NOTE: v0 시절 의사결정의 근거가 된 스크립트 — e뮤지엄 API의 description이
"보존상태 기록" 위주임을 확인하고 큐레이터 추천 페이지 스크래핑으로
방향을 전환하게 만든 도구. 학습 여정의 흔적으로 보존됩니다.
"""

import os
import sys

import requests
from dotenv import load_dotenv

URL = "https://api.kcisa.kr/openapi/service/rest/meta/MPKreli"


def fetch_page(api_key: str, page_no: int, num_rows: int = 10):
    """특정 페이지의 데이터를 가져옴."""
    params = {"serviceKey": api_key, "numOfRows": num_rows, "pageNo": page_no}
    response = requests.get(URL, params=params, headers={"Accept": "application/json"})
    data = response.json()
    if data["response"]["header"]["resultCode"] != "0000":
        return None, 0
    items = data["response"]["body"]["items"]["item"]
    total = int(data["response"]["body"]["totalCount"])
    return items, total


def analyze_quality(items, label: str) -> None:
    """데이터 품질 분석 + 출력."""
    print(f"\n{'='*60}")
    print(f"  [{label}]")
    print(f"{'='*60}")

    if not items:
        print("  데이터 없음")
        return

    total = len(items)
    fields_to_check = [
        ("description", "해설"),
        ("subjectKeyword", "키워드"),
        ("subjectCategory", "분류"),
        ("temporal", "시대"),
        ("medium", "재질"),
    ]

    print(f"\n  필드 채워짐 비율 (총 {total}개 중)")
    for field, label_kr in fields_to_check:
        filled = sum(1 for item in items if item.get(field))
        pct = (filled / total) * 100
        bar = "#" * int(pct / 10) + "-" * (10 - int(pct / 10))
        print(f"    {label_kr:6s} [{bar}] {filled}/{total} ({pct:.0f}%)")

    print("\n  작품 제목 샘플")
    for i, item in enumerate(items[:5], 1):
        title = item.get("title") or "(제목없음)"
        temporal = item.get("temporal") or "(시대불명)"
        print(f"    {i}. {title} ({temporal})")

    items_with_desc = [item for item in items if item.get("description")]
    if items_with_desc:
        sample = items_with_desc[0]
        desc = sample.get("description", "")[:200]
        print("\n  해설 있는 작품 예시")
        print(f"    제목: {sample.get('title') or '(없음)'}")
        print(f"    해설: {desc}...")


def main() -> int:
    load_dotenv()
    api_key = os.getenv("EMUSEUM_API_KEY")
    if not api_key:
        print("EMUSEUM_API_KEY 가 .env 에 없습니다.", file=sys.stderr)
        return 1

    print("사이 — 데이터 품질 조사 시작")
    print(f"  API 키 길이: {len(api_key)}자")
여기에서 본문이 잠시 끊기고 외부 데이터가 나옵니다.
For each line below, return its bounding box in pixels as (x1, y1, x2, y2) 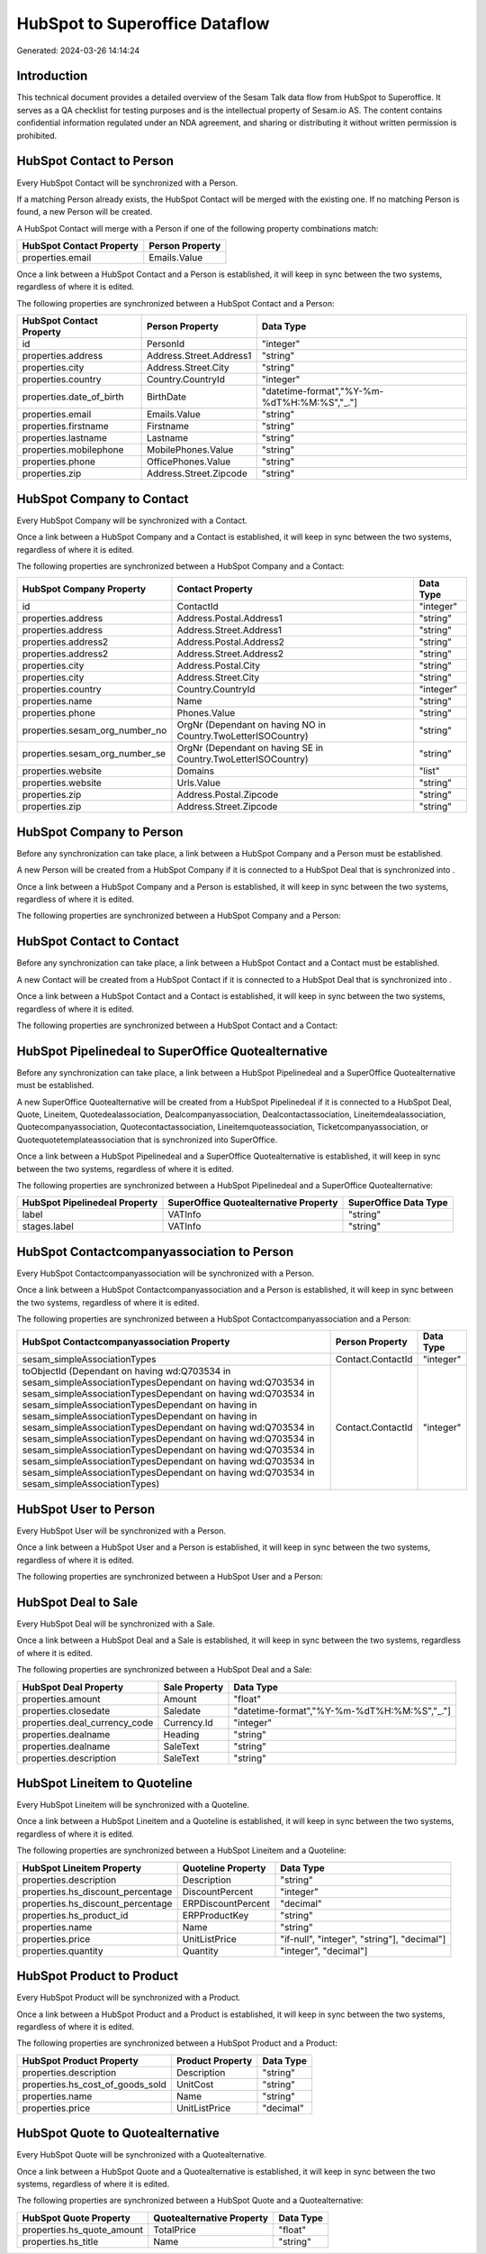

    items_first, total = fetch_page(api_key, 1, 10)
    print(f"\n  전체 데이터 수: {total:,}개")
    analyze_quality(items_first, "1페이지 (가장 오래된 데이터 추정)")

    last_page = (total // 10) + (1 if total % 10 else 0)
    items_last, _ = fetch_page(api_key, last_page, 10)
    analyze_quality(items_last, f"마지막 페이지 #{last_page} (최신 데이터 추정)")

    middle_page = last_page // 2
    items_middle, _ = fetch_page(api_key, middle_page, 10)
    analyze_quality(items_middle, f"중간 페이지 #{middle_page}")

    print(f"\n{'='*60}")
    print("  조사 완료")
    print(f"{'='*60}")
    print("\n  사용한 API 호출 수: 3회 / 일일 한도 1000회")
    return 0


if __name__ == "__main__":
    sys.exit(main())